Stored entries:
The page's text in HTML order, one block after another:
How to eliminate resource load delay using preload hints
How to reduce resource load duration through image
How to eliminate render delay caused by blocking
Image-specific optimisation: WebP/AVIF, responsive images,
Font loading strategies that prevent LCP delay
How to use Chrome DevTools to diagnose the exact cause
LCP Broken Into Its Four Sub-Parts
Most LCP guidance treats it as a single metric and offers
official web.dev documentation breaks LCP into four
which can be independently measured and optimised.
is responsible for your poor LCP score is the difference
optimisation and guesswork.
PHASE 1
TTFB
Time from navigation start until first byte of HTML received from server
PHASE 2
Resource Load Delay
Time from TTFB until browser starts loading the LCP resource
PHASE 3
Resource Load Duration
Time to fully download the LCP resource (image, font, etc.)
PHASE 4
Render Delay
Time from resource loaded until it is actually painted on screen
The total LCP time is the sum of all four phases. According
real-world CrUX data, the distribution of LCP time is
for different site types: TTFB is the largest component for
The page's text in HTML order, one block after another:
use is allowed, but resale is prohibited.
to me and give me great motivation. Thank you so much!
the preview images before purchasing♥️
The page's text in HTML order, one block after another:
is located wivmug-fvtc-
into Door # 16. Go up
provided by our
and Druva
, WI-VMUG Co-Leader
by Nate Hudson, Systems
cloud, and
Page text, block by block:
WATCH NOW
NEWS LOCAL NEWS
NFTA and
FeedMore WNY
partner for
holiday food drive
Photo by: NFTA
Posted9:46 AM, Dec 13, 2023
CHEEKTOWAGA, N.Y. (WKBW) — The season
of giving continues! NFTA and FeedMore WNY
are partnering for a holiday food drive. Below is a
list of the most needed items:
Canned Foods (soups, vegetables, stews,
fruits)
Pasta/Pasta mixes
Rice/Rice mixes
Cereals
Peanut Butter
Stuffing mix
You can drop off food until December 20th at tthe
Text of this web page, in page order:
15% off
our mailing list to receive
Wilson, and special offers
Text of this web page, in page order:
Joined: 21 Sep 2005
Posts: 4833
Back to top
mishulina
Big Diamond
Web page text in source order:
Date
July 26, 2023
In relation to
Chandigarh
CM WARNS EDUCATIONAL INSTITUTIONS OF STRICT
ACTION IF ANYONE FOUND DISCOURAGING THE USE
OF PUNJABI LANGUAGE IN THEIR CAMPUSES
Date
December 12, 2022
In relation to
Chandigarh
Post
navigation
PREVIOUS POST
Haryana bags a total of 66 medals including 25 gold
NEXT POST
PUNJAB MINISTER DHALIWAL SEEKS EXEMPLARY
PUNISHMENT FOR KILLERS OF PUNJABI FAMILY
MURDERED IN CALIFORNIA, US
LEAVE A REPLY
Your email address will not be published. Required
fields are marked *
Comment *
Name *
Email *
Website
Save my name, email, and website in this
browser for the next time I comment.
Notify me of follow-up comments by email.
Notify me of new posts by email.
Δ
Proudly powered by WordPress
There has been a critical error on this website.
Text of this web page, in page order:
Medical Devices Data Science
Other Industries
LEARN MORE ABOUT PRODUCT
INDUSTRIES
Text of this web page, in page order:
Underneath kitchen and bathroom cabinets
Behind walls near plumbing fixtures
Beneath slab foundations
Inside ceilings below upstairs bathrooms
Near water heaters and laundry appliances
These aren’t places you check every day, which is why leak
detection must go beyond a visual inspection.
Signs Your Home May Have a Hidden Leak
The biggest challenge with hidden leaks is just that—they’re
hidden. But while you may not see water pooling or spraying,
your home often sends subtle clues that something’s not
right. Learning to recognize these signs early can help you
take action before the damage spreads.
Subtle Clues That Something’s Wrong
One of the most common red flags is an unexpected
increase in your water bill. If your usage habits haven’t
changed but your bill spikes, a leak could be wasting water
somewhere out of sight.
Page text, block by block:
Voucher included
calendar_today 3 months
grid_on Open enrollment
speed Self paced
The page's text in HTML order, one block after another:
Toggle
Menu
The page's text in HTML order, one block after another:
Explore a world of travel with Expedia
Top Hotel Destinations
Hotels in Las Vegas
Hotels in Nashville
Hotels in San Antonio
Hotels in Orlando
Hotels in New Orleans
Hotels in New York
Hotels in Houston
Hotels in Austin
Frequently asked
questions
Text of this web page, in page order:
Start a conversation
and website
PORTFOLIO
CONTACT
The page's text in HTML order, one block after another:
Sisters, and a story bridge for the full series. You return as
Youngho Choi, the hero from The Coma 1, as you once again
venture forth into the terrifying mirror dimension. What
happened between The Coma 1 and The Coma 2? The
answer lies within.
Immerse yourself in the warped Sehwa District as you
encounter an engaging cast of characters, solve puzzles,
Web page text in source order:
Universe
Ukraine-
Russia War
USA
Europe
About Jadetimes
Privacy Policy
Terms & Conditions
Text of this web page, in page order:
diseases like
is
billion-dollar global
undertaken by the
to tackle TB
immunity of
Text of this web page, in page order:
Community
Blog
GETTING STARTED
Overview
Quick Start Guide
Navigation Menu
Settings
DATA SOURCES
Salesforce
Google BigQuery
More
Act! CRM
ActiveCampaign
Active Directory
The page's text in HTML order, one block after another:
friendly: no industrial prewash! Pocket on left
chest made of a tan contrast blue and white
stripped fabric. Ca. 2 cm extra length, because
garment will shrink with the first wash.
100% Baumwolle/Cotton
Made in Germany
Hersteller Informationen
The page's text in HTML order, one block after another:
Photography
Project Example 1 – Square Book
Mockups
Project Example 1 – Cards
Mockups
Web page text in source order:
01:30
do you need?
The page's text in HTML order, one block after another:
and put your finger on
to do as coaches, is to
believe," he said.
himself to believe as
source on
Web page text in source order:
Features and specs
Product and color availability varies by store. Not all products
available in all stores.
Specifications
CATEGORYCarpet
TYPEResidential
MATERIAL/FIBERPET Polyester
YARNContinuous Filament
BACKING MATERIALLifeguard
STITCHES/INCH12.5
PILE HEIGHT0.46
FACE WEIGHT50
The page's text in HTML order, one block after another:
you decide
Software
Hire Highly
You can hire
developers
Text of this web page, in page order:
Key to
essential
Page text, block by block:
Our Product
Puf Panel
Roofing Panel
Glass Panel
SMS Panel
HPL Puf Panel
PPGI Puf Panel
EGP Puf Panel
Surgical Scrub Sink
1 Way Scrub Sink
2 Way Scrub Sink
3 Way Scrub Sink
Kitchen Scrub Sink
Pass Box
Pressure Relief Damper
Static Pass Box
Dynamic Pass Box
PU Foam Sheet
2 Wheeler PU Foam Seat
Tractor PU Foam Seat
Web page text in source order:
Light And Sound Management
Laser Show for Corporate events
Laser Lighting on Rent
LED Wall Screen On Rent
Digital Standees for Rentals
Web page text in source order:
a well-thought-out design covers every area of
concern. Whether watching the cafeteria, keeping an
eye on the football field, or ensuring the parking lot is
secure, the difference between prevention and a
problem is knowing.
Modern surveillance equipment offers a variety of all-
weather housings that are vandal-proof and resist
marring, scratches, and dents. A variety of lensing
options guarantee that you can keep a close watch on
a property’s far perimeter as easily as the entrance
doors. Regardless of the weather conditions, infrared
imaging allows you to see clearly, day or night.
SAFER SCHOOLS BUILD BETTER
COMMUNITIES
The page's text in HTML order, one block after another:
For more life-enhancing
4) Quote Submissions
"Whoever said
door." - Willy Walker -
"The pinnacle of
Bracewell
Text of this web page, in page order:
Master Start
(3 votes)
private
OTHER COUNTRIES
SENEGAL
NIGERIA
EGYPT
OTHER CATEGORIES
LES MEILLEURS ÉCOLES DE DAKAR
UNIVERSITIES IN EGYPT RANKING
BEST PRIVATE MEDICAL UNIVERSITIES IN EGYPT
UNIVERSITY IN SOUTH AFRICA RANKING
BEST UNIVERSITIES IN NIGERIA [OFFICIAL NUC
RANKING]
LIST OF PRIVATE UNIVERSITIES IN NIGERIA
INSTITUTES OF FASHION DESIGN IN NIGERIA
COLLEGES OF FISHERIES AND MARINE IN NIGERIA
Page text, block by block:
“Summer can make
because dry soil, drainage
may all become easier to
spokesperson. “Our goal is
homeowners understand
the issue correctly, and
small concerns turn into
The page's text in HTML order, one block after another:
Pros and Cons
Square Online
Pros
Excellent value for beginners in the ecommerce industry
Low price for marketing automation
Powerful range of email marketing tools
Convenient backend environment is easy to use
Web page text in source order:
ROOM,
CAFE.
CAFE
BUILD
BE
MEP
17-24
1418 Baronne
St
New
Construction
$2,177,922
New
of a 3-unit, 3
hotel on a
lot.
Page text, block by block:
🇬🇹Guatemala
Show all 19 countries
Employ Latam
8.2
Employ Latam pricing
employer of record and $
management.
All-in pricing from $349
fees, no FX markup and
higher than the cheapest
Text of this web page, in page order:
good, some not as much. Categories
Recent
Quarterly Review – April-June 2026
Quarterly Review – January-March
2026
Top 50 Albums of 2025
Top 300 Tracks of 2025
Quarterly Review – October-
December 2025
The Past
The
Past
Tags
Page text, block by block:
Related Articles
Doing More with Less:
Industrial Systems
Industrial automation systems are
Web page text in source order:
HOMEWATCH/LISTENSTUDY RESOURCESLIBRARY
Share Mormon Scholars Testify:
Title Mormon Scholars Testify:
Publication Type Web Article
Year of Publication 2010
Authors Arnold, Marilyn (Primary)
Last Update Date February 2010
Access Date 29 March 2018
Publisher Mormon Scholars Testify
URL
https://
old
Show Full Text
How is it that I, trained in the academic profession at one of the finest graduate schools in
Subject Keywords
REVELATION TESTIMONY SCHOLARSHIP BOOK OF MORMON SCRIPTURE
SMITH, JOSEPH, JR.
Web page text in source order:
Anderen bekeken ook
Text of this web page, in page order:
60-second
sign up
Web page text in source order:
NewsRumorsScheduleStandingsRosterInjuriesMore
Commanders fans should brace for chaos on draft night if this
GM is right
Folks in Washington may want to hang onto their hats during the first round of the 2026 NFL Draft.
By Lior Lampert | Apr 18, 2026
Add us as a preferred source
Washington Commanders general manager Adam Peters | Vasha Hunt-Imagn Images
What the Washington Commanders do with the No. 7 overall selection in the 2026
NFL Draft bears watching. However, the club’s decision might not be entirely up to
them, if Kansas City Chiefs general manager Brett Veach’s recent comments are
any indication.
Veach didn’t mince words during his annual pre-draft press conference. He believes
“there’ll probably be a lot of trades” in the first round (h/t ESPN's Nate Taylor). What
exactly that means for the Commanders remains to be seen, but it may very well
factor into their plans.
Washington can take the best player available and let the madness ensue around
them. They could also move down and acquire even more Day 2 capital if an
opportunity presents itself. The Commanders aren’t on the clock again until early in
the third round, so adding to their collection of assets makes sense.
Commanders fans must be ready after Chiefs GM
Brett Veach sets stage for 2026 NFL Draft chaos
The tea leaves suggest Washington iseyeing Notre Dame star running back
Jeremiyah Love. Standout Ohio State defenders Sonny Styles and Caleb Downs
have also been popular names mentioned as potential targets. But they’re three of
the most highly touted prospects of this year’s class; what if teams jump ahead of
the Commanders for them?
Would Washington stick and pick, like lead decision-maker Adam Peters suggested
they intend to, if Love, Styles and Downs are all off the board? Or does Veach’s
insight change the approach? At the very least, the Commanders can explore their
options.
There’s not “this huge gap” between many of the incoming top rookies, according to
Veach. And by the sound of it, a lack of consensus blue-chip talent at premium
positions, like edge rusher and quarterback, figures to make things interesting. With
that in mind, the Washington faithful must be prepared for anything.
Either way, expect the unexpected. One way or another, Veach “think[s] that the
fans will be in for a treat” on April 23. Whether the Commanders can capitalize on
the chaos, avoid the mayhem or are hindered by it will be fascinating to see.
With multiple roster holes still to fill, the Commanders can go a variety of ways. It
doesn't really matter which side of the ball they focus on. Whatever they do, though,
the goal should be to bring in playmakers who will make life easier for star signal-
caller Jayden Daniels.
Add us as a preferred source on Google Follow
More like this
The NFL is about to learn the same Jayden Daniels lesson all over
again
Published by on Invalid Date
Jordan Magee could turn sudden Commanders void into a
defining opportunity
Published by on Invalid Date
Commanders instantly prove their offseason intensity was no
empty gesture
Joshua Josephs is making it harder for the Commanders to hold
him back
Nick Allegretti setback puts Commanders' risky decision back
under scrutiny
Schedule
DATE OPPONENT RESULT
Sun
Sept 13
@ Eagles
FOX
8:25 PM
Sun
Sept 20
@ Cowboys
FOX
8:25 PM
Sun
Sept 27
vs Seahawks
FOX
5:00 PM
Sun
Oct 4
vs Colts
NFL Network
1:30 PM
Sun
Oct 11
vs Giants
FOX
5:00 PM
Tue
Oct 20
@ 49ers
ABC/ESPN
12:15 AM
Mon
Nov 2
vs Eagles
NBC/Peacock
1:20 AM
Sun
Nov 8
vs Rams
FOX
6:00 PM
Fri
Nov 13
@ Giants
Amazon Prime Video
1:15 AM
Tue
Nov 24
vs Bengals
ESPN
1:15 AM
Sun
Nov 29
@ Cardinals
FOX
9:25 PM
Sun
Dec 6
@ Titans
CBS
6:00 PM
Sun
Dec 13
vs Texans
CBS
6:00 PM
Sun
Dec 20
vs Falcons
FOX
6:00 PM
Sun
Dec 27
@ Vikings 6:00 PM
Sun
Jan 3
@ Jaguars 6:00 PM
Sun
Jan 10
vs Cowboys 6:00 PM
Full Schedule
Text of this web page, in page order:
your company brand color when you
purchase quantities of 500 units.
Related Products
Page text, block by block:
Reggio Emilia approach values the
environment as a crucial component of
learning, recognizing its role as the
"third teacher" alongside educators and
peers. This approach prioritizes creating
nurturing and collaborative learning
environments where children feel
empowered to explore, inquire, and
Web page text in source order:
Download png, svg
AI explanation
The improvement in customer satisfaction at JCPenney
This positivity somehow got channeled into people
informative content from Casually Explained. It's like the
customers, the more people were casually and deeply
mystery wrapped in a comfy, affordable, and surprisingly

**Work to be completed:**
Copy exactly the lines that run from the first line of the data to the line containing "which can be", please, with both ends included and nothing else.

**Your solution:**
The page's text in HTML order, one block after another:
How to eliminate resource load delay using preload hints
How to reduce resource load duration through image
How to eliminate render delay caused by blocking
Image-specific optimisation: WebP/AVIF, responsive images,
Font loading strategies that prevent LCP delay
How to use Chrome DevTools to diagnose the exact cause
LCP Broken Into Its Four Sub-Parts
Most LCP guidance treats it as a single metric and offers
official web.dev documentation breaks LCP into four
which can be independently measured and optimised.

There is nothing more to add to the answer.